Example 1: Randomized double-blind placebo-controlled multicenter phase II clinical
trial protocol of TAF combined with PEG interferon and hepalatide for a limited course
of treatment of chronic hepatitis B (L47-HB-FIN-1)
Number of subjects
[0093] It is planned to enroll 30 cases.
Purpose
[0094] Main purpose: CHB patients with NA treatment who have been treated for a limited
course of treatment with TAF combined with PEG interferon and hepalatide, to achieve
a degree of cure or clinical cure after medicine withdrawal.

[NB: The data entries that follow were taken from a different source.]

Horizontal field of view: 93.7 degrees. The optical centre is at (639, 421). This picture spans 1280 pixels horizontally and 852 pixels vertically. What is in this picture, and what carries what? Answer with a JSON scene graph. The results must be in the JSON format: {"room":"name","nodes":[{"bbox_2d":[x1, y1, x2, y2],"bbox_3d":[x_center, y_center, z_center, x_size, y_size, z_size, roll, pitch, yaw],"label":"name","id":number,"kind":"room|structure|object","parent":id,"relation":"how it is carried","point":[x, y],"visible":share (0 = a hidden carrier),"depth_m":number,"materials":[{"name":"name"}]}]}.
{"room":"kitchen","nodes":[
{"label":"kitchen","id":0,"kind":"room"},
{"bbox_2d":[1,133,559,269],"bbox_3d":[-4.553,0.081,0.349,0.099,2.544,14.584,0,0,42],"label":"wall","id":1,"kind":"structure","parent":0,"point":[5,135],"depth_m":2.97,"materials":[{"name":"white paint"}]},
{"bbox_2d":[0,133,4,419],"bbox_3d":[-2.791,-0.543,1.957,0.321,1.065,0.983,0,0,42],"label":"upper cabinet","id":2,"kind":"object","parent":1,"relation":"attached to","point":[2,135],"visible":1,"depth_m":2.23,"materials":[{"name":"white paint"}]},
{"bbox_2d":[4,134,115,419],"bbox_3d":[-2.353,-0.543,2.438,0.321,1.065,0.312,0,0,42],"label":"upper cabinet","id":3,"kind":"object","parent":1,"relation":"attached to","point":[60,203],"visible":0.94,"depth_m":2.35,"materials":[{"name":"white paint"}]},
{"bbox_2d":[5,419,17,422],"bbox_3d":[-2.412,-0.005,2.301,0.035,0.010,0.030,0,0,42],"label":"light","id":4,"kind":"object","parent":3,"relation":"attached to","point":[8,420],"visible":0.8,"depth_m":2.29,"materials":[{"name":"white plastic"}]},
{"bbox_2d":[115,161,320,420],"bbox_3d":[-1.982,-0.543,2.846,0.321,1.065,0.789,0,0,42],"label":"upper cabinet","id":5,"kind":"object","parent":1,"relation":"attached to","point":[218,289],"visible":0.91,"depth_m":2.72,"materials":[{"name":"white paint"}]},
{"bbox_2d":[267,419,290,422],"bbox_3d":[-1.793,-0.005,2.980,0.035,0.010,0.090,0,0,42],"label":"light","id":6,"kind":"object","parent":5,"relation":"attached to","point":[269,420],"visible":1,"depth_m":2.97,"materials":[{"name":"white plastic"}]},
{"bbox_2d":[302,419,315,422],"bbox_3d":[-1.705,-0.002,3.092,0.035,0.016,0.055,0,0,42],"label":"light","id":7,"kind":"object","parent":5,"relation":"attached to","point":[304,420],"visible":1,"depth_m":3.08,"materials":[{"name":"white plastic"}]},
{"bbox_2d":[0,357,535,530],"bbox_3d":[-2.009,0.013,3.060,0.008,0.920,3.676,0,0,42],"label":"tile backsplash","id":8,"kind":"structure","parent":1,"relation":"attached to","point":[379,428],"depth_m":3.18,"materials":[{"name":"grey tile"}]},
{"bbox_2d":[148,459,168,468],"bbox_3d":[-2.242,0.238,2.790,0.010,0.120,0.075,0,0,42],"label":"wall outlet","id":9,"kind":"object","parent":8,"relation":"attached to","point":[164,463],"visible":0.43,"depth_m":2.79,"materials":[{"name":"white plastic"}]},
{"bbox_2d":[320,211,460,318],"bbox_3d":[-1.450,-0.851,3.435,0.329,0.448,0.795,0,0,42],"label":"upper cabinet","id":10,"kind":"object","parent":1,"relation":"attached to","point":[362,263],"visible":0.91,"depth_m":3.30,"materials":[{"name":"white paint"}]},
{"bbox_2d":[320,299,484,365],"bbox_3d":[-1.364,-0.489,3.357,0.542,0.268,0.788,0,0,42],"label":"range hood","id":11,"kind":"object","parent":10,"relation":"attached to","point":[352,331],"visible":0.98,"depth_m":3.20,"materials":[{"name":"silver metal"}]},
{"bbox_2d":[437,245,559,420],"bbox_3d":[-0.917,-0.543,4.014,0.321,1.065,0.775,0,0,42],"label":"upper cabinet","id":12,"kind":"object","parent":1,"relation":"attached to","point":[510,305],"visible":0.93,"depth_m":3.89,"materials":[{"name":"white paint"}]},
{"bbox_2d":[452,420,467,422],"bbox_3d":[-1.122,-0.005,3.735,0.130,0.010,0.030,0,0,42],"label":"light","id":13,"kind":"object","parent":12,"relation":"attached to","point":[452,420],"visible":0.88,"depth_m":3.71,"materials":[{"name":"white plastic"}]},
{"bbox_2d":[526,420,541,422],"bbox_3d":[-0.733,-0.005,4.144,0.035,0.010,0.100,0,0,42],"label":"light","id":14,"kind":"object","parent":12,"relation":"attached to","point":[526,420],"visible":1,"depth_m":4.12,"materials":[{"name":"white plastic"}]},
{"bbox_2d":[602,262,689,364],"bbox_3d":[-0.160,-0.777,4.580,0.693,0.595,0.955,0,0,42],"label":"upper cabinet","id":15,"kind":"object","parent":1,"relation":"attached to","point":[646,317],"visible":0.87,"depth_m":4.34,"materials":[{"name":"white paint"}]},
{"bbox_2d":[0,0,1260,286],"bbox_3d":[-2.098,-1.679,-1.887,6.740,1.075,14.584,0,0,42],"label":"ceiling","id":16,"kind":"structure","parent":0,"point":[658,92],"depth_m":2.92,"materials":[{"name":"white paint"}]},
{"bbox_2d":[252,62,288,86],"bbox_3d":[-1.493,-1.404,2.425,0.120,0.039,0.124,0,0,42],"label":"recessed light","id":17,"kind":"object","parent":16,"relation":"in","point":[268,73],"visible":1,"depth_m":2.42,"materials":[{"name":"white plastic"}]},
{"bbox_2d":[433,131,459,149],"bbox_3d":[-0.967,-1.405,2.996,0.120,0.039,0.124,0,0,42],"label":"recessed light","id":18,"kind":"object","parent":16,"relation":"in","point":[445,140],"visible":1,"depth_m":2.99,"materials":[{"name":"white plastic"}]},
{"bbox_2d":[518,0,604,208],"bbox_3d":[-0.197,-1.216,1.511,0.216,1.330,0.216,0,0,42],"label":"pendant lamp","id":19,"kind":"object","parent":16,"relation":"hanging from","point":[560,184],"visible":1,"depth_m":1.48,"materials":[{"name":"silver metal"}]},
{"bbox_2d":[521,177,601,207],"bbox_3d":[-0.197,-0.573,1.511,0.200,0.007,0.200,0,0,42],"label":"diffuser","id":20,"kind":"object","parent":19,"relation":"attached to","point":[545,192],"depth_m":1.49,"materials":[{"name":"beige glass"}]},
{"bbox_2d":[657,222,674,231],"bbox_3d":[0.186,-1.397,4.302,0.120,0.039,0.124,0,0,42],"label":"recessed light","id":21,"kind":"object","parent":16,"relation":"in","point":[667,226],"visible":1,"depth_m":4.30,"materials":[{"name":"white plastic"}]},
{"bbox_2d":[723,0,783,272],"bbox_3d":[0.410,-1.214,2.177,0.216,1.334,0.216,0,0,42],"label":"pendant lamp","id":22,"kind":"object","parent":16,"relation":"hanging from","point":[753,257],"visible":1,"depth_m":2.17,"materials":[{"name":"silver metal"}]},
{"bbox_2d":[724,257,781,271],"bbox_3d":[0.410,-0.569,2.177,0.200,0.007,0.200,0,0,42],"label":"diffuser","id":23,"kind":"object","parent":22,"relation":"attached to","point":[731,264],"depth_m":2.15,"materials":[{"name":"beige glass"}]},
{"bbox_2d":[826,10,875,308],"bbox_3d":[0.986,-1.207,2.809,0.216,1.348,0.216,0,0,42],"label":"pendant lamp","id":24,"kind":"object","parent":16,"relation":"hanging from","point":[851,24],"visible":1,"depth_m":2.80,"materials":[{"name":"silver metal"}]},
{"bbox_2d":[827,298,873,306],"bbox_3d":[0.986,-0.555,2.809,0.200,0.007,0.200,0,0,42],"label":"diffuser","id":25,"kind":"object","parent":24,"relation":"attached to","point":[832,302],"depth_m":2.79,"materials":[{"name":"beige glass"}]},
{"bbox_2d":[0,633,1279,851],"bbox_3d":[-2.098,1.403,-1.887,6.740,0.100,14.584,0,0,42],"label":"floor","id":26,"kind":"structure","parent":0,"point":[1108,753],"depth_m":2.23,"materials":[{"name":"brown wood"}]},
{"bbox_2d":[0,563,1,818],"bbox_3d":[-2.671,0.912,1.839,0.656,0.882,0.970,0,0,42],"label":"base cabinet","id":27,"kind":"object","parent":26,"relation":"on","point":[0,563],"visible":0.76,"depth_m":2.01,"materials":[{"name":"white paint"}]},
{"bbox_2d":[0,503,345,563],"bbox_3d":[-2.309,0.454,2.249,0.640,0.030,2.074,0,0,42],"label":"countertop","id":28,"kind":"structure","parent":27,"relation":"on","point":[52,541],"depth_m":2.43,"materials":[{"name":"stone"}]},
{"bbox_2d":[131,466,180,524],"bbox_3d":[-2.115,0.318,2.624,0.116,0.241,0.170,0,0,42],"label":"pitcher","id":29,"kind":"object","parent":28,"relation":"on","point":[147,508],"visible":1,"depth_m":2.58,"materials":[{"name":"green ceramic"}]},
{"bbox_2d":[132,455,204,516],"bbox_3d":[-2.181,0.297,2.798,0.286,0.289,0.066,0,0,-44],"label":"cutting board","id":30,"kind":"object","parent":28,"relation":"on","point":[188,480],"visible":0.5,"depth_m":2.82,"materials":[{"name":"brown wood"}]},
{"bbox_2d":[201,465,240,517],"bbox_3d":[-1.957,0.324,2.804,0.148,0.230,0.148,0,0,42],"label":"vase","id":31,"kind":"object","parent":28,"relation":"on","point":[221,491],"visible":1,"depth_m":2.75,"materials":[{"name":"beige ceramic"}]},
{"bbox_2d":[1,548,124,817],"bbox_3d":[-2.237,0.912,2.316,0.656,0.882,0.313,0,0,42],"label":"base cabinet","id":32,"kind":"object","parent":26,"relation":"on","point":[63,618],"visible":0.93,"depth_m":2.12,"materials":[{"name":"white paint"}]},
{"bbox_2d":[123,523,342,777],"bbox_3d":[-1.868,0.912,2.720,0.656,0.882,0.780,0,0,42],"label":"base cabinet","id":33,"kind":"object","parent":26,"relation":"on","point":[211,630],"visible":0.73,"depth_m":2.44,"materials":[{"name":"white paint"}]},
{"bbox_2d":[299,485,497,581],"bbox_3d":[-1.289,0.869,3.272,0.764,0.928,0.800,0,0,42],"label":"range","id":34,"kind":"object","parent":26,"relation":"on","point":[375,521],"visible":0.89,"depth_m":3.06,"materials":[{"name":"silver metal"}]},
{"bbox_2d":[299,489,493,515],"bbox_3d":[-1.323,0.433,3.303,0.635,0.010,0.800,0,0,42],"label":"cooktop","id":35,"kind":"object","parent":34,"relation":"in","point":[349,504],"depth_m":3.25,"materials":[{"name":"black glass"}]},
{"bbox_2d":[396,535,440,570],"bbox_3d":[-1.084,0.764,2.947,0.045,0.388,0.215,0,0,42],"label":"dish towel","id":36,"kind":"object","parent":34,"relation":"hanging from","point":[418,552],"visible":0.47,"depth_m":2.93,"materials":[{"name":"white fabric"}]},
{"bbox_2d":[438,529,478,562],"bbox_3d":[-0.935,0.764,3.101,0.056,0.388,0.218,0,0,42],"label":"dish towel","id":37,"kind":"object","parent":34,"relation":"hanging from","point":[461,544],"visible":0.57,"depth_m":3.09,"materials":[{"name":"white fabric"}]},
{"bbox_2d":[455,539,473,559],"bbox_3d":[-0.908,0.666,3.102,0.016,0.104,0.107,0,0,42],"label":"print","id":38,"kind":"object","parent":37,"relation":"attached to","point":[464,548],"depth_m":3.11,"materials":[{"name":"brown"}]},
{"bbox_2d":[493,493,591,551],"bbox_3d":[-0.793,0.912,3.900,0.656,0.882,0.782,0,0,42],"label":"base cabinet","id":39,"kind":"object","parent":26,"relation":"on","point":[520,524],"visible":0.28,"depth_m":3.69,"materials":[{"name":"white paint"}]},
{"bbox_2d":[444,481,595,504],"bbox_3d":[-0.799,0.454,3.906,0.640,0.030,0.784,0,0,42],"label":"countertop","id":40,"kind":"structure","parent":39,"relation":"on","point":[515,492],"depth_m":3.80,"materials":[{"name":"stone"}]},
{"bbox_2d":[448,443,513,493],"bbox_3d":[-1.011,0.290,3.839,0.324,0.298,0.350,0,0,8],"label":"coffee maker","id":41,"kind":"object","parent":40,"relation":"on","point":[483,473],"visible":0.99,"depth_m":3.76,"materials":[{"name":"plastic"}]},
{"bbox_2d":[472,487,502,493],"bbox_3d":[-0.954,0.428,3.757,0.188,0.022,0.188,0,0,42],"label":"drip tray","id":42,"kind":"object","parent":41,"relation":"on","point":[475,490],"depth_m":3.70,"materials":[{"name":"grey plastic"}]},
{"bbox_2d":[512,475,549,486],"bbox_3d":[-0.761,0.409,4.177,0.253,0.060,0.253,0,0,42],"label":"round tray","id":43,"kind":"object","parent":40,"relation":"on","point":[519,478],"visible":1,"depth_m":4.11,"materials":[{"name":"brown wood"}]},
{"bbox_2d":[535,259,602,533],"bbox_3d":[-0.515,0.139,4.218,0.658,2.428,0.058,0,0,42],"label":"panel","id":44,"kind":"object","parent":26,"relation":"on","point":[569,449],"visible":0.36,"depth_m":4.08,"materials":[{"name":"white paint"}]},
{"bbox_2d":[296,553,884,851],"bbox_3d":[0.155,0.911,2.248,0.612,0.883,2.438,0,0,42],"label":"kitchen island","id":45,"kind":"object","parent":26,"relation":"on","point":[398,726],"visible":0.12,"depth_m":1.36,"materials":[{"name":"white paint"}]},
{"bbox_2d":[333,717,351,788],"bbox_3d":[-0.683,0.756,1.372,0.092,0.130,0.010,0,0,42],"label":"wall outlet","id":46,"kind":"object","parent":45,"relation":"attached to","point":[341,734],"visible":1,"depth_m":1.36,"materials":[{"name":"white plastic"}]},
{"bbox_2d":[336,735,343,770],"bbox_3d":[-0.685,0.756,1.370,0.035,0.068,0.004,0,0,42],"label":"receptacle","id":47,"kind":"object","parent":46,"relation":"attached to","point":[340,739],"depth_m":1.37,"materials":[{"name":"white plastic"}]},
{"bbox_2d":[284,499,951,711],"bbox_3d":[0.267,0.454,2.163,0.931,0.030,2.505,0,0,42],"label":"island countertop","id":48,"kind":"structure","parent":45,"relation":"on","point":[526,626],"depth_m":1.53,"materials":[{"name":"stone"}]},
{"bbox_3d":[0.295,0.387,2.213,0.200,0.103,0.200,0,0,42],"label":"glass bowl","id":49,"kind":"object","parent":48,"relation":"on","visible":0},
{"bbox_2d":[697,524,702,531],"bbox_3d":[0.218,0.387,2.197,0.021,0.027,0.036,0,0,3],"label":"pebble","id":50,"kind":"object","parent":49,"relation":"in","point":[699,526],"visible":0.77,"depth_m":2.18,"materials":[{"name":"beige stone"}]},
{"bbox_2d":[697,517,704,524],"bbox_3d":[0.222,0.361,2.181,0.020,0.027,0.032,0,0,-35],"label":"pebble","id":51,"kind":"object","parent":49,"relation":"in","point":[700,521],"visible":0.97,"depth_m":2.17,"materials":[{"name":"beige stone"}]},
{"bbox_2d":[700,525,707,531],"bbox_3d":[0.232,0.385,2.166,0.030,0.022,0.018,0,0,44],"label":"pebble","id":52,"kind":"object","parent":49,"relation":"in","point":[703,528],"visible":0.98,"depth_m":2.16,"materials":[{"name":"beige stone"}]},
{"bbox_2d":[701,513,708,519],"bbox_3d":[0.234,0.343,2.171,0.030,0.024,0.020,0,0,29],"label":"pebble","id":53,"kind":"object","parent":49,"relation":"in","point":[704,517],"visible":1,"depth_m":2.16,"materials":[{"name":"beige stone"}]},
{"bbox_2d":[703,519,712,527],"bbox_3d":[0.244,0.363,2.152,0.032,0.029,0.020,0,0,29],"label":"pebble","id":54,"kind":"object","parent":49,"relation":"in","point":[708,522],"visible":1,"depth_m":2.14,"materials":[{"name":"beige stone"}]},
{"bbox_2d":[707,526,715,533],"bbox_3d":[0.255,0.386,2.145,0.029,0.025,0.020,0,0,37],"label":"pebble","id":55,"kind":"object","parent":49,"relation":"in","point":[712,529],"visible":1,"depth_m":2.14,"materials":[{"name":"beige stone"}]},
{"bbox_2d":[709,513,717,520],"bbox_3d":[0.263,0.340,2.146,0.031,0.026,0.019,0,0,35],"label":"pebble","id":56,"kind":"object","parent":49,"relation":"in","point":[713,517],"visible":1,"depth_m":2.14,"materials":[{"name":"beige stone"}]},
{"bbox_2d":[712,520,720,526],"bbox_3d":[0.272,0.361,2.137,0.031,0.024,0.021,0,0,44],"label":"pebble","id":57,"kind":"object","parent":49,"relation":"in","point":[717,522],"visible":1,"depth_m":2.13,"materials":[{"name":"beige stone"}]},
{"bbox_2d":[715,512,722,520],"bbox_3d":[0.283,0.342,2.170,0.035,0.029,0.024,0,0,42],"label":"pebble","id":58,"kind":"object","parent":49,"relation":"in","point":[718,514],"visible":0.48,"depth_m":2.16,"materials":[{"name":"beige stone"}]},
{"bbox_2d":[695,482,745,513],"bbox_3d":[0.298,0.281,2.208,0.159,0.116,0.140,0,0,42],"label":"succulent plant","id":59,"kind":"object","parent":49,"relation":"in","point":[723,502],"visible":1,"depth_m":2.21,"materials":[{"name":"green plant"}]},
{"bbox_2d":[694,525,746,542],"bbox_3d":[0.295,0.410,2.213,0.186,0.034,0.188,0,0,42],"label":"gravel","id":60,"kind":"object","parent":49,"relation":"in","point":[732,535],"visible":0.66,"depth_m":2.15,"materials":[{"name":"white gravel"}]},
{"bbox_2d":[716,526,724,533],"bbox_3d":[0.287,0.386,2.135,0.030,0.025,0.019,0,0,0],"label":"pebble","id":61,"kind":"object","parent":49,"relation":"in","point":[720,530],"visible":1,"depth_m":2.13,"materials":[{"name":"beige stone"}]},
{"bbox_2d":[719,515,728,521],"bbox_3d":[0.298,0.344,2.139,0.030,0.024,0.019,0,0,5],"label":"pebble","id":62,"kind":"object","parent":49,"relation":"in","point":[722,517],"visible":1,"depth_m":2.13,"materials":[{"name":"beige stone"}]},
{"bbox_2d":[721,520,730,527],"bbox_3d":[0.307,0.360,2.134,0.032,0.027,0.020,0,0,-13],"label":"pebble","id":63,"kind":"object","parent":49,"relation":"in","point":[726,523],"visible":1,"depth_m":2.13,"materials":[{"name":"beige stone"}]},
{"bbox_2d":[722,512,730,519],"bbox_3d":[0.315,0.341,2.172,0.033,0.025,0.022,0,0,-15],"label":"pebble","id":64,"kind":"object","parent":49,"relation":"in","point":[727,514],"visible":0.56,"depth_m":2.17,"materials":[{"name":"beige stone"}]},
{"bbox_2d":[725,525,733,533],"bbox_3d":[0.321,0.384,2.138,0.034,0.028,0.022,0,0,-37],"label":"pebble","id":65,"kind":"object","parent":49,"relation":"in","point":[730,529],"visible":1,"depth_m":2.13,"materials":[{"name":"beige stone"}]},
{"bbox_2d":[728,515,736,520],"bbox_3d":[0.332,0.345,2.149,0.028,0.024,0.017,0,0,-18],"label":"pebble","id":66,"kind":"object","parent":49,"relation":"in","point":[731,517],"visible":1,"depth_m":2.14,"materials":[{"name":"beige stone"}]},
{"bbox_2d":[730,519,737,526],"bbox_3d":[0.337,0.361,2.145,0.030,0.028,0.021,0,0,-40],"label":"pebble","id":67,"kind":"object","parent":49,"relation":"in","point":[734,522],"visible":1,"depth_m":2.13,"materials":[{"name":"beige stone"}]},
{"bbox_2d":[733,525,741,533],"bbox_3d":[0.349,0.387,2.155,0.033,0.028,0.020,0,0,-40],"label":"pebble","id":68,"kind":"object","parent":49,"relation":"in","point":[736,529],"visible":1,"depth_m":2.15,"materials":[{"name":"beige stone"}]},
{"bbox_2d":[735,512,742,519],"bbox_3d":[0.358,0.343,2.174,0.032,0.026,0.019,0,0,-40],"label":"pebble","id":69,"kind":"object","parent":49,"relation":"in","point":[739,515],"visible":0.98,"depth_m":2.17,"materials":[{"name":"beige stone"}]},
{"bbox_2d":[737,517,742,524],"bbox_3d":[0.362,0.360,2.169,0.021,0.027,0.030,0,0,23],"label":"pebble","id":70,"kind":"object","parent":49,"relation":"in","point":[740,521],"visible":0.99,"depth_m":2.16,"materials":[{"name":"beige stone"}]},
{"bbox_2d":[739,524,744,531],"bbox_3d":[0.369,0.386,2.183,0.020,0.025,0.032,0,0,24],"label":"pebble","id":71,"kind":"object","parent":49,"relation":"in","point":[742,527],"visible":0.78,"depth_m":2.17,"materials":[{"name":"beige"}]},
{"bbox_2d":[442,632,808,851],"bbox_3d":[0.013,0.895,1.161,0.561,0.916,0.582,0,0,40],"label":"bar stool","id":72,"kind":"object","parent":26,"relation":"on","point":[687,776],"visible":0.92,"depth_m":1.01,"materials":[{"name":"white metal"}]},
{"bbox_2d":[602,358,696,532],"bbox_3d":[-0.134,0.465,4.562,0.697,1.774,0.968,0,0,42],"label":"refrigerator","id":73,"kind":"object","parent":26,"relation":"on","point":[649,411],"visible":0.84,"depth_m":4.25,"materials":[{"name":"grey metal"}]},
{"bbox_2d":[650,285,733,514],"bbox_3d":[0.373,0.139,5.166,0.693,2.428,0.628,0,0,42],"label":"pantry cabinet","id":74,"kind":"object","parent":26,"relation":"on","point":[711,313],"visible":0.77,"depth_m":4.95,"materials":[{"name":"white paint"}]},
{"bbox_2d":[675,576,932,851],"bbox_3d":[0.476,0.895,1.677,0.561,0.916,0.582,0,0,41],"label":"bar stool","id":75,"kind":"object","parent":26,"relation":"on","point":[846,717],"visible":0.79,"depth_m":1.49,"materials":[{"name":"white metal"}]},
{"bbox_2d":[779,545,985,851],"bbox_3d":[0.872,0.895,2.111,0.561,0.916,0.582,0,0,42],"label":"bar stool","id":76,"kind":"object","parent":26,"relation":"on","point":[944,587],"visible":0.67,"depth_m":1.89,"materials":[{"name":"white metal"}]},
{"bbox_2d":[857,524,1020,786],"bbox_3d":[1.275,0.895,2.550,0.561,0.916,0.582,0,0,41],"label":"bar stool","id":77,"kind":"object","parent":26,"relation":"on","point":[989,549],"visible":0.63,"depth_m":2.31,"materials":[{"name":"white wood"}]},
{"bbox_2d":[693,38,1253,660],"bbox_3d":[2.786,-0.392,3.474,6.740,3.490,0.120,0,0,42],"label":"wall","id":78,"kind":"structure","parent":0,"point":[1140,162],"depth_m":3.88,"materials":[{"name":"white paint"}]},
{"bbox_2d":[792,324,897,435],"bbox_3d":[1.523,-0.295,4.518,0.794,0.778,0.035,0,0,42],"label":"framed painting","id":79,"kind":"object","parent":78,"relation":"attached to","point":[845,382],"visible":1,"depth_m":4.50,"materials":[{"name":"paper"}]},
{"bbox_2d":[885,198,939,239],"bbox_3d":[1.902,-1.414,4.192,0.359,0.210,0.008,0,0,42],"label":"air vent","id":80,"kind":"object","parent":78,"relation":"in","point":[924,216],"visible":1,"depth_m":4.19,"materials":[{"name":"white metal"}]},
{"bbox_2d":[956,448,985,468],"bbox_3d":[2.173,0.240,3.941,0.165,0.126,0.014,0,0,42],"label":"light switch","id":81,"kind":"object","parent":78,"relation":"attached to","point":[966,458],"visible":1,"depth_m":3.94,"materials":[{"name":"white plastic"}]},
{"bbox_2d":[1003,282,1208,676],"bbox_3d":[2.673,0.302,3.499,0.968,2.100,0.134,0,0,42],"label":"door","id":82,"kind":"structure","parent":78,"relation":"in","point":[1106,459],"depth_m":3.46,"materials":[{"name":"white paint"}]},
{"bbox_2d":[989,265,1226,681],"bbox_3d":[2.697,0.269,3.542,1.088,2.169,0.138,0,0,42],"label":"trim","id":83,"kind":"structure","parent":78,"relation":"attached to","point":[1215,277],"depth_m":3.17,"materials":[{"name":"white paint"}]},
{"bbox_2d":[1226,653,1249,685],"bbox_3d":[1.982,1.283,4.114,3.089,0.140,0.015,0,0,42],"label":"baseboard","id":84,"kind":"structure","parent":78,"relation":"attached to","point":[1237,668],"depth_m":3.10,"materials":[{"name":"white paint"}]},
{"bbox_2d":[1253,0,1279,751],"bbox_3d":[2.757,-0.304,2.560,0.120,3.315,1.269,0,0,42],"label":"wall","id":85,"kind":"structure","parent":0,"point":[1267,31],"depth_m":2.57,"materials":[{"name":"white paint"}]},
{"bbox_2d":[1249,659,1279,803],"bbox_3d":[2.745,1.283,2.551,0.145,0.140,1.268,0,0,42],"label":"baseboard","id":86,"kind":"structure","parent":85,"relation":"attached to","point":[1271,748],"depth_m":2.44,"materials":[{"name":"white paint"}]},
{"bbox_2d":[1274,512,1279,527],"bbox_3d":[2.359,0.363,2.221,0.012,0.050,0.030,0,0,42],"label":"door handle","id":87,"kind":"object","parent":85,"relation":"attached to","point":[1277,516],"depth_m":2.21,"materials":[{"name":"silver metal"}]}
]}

[0095] Secondary objectives: 1) To study the success rate of terminating NA treatment by
a limited course of treatment of TAF combined with PEG interferon and hepalatide;
2) To study the safety of a limited course of treatment of TAF combined with PEG interferon
and hepalatide.
Test design
[0096] This study is a two-arm parallel design, randomized, double-blind, placebo-controlled,
multicenter clinical trial. The overall design is shown in Figure 1. CHB patients
who had been treated with NA for at least 2 years and met the inclusion and exclusion
criteria were randomized into the hepalatide group and the placebo group at a ratio
of 1:1, with 15 subjects in each group (see Table 1). Both groups were given TAF (25
mg/day) and PEG interferon (90 ug/week), and hepalatide (4.2 mg/day) and placebo,
respectively, for 48 weeks of continuous treatment. At the end of treatment, all medicines
were terminated, and the primary endpoint was evaluated 24 weeks after medicine withdrawal,
and follow-up visits were conducted.
Table 1: Experimental groups
Groups |
Dosage |
Number |
Basic treatment |
|
(s.c.QD) |
|
(p.o.QD) |
(s.c.QW) |
L47 placebo group |
0 mg/day |
15 |
TAF (25 mg/day) |
Pegasys (90 ug/week) |
L47 experimental medicine group |
4.2 mg/day |
15 |
Inclusion Criteria
[0097]
1) 18 years old ≤ age ≤ 60 years old, both male and female;
2. HBsAg (+) or HBV DNA (+) ≥ 6 months (diagnosed as "chronic hepatitis B" by the
investigator);
3. HBeAg (-);
4. Received NAs stable treatment for ≥ 2 years;
5. HBV DNA < LLQD (lower limit of quantitative detection) at the time of screening;
6. ULN<ALT<10xULN;
7. Serum total bilirubin <2×ULN;
8. No birth plan within two years, agree to take effective contraceptive measures
during the entire treatment period and within 3 months after the last dose, and the
female is not pregnant or breastfeeding;
9. Has not been used as a subject of other clinical trials within 3 months;
10. Good compliance with the research protocol;
11. The subject understands and agrees to sign the informed consent form.
Exclusion criteria
[0098]
- 1. Pegylated interferon treatment contraindications, such as severe depression, epilepsy,
autoimmune diseases, uncontrolled thyroid dysfunction, etc.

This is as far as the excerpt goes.